This explains why we have “databases” of listeners rather than “communities” of fans.

This explains why there’s so little opportunity to comment and share station content on our sites – and why so little of it is worth commenting about and sharing with others.

This explains why the average station hasn’t even bothered to create a Facebook landing page aimed at motivating “likes” (i.e., ongoing relationships).

This explains why our “email blasts” are impersonal and contest-oriented (when they’re not client-oriented) rather than value-oriented.

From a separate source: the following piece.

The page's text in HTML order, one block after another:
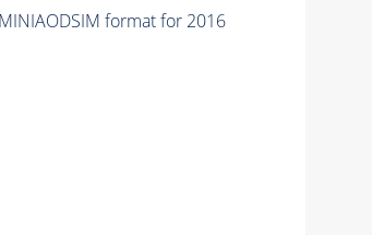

This explains why almost no station connects with Facebook such that I can experience your content with my friends and react to it and share it along with them.

That explains why joining a station “club” is something so few listeners care to do.  Check out this “why you should join” description from a real radio station site – a major group in a fairly large market:

Thank you for your interest in becoming a member. By registering with us, you can…

sign up to receive our members-only newsletters

enter online contests quickly and easily

enjoy other products and features we’ll make available over time

You can almost hear the collective ho-hum from here, can’t you?

Are there exceptions to all this?  Are there stations which “get it”?  You bet there are.  And the list will be growing in 2011.

But broadcasters need to wrap their heads around this notion:  Web “traffic” means people.  People coming to you because they want to – because there are reasons for them to come and come back – not because they have been “forced” to by your considerable on-air assets.  They come to interact and engage.  They come to share.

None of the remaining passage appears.